■ **DATA FOR THE TASK**:
▼▼▼

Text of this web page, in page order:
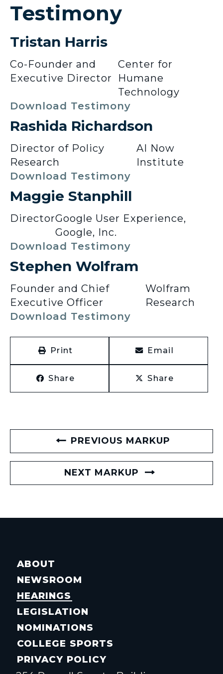
Testimony
Tristan Harris
Co-Founder and
Executive Director
Center for
Humane
Technology
Download Testimony
Rashida Richardson
Director of Policy
Research
AI Now
Institute
Download Testimony
Maggie Stanphill
DirectorGoogle User Experience,
Google, Inc.
Download Testimony
Stephen Wolfram
Founder and Chief
Executive Officer
Wolfram
Research
Download Testimony
Print Email
Share Share
PREVIOUS MARKUP
NEXT MARKUP
ABOUT
NEWSROOM
HEARINGS
LEGISLATION
NOMINATIONS
COLLEGE SPORTS
PRIVACY POLICY

▲▲▲

■ **PROBLEM DESCRIPTION**: I'd like every record printed exactly, with the pictures left out.

■ **SOLUTION TO THE PROBLEM**:
Text of this web page, in page order:
Testimony
Tristan Harris
Co-Founder and
Executive Director
Center for
Humane
Technology
Download Testimony
Rashida Richardson
Director of Policy
Research
AI Now
Institute
Download Testimony
Maggie Stanphill
DirectorGoogle User Experience,
Google, Inc.
Download Testimony
Stephen Wolfram
Founder and Chief
Executive Officer
Wolfram
Research
Download Testimony
Print Email
Share Share
PREVIOUS MARKUP
NEXT MARKUP
ABOUT
NEWSROOM
HEARINGS
LEGISLATION
NOMINATIONS
COLLEGE SPORTS
PRIVACY POLICY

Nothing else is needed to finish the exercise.